異音の発生箇所を測定・可視化し、迅速で効率的な対策が可能

2017年11月27日
大成建設株式会社

 大成建設株式会社(社長:村田誉之)は、建築部材の干渉等による異音の発生箇所を高精度に測定する音源探査システム「TSounds-Radar」を開発しました。本システムにより、これらの異音の発生箇所を正確に把握し、迅速で効率的な対策が可能となります。

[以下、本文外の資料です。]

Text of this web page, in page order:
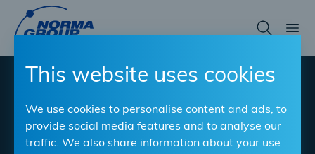
This website uses cookies
We use cookies to personalise content and ads, to
provide social media features and to analyse our
traffic. We also share information about your use
content
NORMACONNECT
V-
QRC
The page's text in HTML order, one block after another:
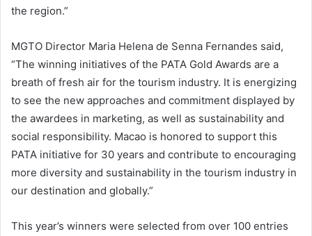
the region.”
MGTO Director Maria Helena de Senna Fernandes said,
“The winning initiatives of the PATA Gold Awards are a
breath of fresh air for the tourism industry. It is energizing
to see the new approaches and commitment displayed by
the awardees in marketing, as well as sustainability and
social responsibility. Macao is honored to support this
PATA initiative for 30 years and contribute to encouraging
more diversity and sustainability in the tourism industry in
our destination and globally.”
This year’s winners were selected from over 100 entries
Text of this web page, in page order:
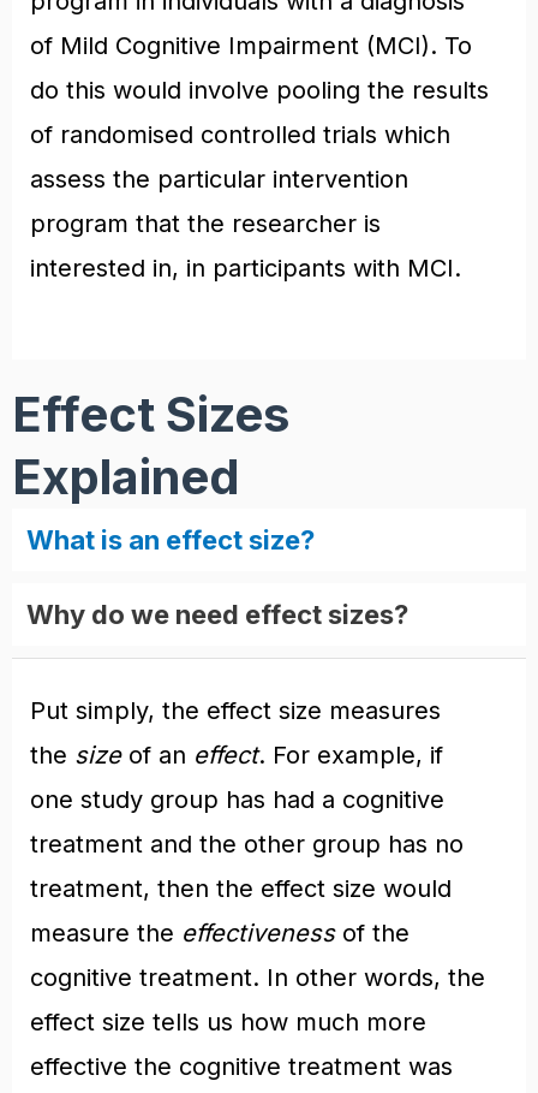
of Mild Cognitive Impairment (MCI). To
do this would involve pooling the results
of randomised controlled trials which
assess the particular intervention
program that the researcher is
interested in, in participants with MCI.
Effect Sizes
Explained
What is an effect size?
Why do we need effect sizes?
Put simply, the effect size measures
the sizeof an effect. For example, if
one study group has had a cognitive
treatment and the other group has no
treatment, then the effect size would
measure the effectivenessof the
cognitive treatment. In other words, the
effect size tells us how much more
effective the cognitive treatment was

 建物内では竣工後にさまざまな要因により設計段階では予期できない異音が発生することがあります。例えば、日射によって建築部材が熱伸びし、接している部材間の伸縮特性の違いから摩擦抵抗が大きくなると、突発的に異音が発生する場合があります。このような異音を低減するには発生箇所を明らかにして対策を講じることが必要で、従来は複数の測定点で音と振動を測定し、発生箇所を特定していましたが、異音の発生頻度が低い場合が多く、短時間で発生箇所を特定するのは困難でした。
 そこで当社は、1箇所に設置した複数のマイクロホンを用いて、建物内で発生する全方位の異音の発生箇所を測定し、画像データと合わせて可視化する音源探査システム「TSounds-Radar」を開発しました。(写真-1)

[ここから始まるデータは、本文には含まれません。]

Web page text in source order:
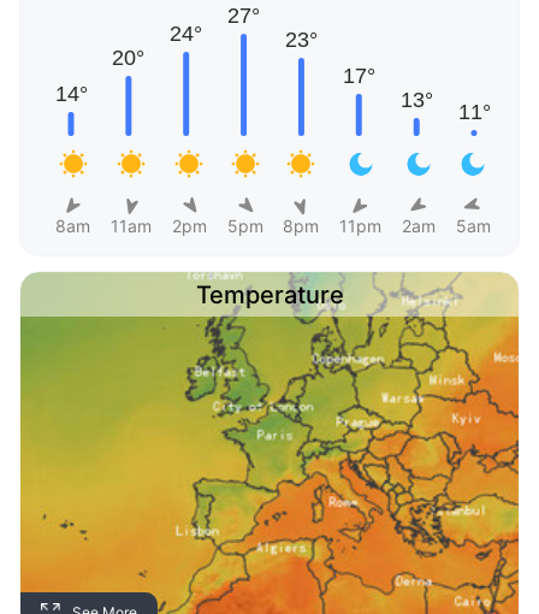
8am 11am 2pm 5pm 8pm 11pm 2am 5am
Temperature
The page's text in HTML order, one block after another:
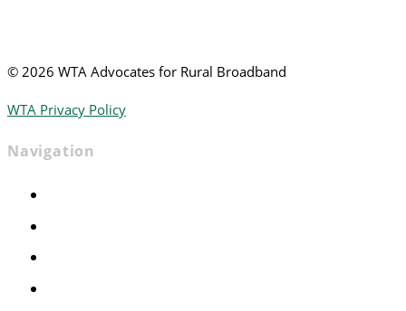
© 2026 WTA Advocates for Rural Broadband
WTA Privacy Policy
Navigation
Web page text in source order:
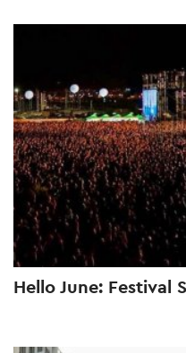
Hello June: Festival
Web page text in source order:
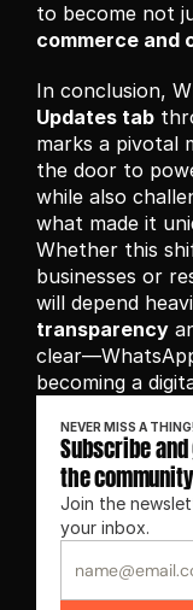
commerce and
Updates tab
marks a pivotal
the door to
while also
what made it
Whether this
businesses or
will depend
transparency
becoming a
NEVER MISS A
Subscribe
the
Join the
your inbox.
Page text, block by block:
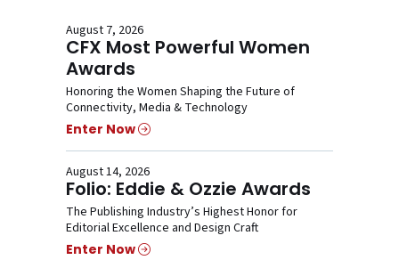
August 7, 2026
CFX Most Powerful Women
Awards
Honoring the Women Shaping the Future of
Connectivity, Media & Technology
Enter Now
August 14, 2026
Folio: Eddie & Ozzie Awards
The Publishing Industry’s Highest Honor for
Editorial Excellence and Design Craft
Enter Now
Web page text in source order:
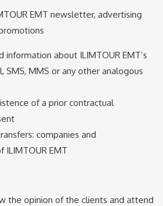
EMT newsletter, advertising
information about ILIMTOUR EMT’s
SMS, MMS or any other analogous
of a prior contractual
companies and
ILIMTOUR EMT
the opinion of the clients and attend
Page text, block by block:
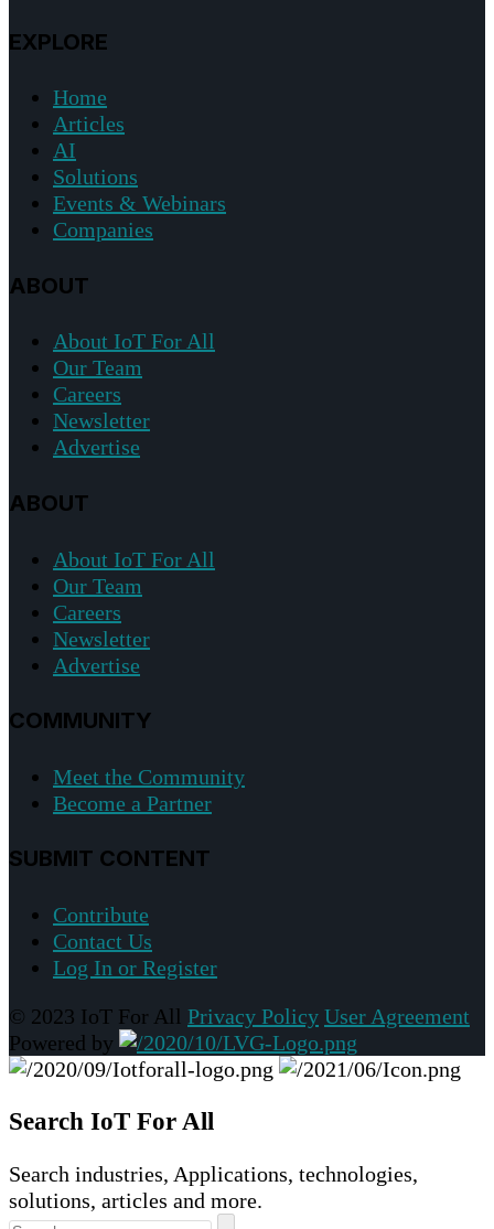
EXPLORE
Home
Articles
AI
Solutions
Events & Webinars
Companies
ABOUT
About IoT For All
Our Team
Careers
Newsletter
Advertise
ABOUT
About IoT For All
Our Team
Careers
Newsletter
Advertise
COMMUNITY
Meet the Community
Become a Partner
SUBMIT CONTENT
Contribute
Contact Us
Log In or Register
© 2023 IoT For All Privacy Policy User Agreement
Powered by
Search IoT For All
Search industries, Applications, technologies,
solutions, articles and more.
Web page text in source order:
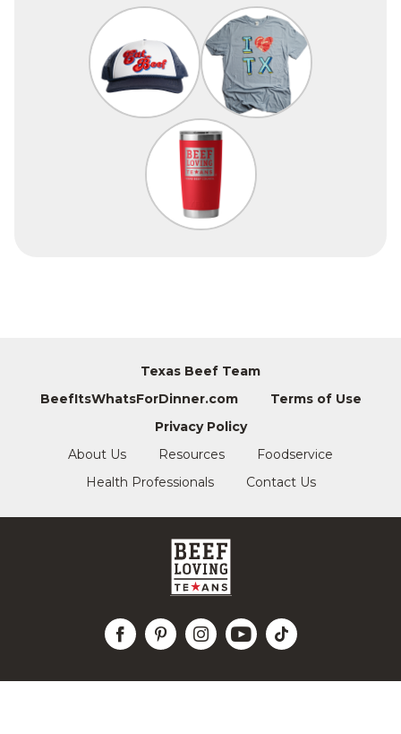
Texas Beef Team
BeefItsWhatsForDinner.com
Terms of Use
Privacy Policy
About Us
Resources
Foodservice
Health Professionals
Contact Us
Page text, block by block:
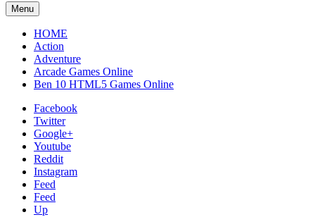
Menu
HOME
Action
Adventure
Arcade Games Online
Ben 10 HTML5 Games Online
Facebook
Twitter
Google+
Youtube
Reddit
Instagram
Feed
Feed
Up

 「TSounds-Radar」の特徴は以下のとおりです。

  1. 1異音の発生箇所を高精度に測定・可視化
    音の発生方向を推定する方法の1つであるMUSIC(Multiple Signal Classification)法※注1を用いて、1箇所で全方位の異音の発生箇所を高精度に測定でき、全天球カメラを用いた撮影画像と測定結果を重ね合わせることで発生箇所を可視化し、視覚的に把握することができます。(写真-2)
  2. 2探査範囲に応じてマイクロホンの配置を最適化
    探査範囲がある程度特定できている場合は、方向や範囲に応じてマイクロホンの配置を柔軟に変更でき、より高精度な測定が可能となります。測定には、マイクロホンを取り付けた直径の異なる円状フレームを用い、設置する高さや傾きを任意に調整できます。(写真-3)
  3. 3信頼性の高い計測を実現
    発生頻度が低い異音の計測では長時間に渡る計測が必要となりますが、本システムでは最長で1週間程度の連続計測が可能です。また、発生音をPCとバックアップ用レコーダに同時録音することで、1度の発音のみで発生箇所を測定でき、迅速に効率的な対策案を提案することが可能です。

 今後、当社は、本システムにより異音の発生箇所を高精度に測定・可視化し、さまざまな建物において発生箇所を特定することにより積極的に品質確保に活用してまいります。

  1. ※注1MUSIC法:
    信号と振幅、位相情報を利用した音の発生方向を推定する方法の1つ。従来用いられる方法よりも高精度に音の発生箇所を推定できる。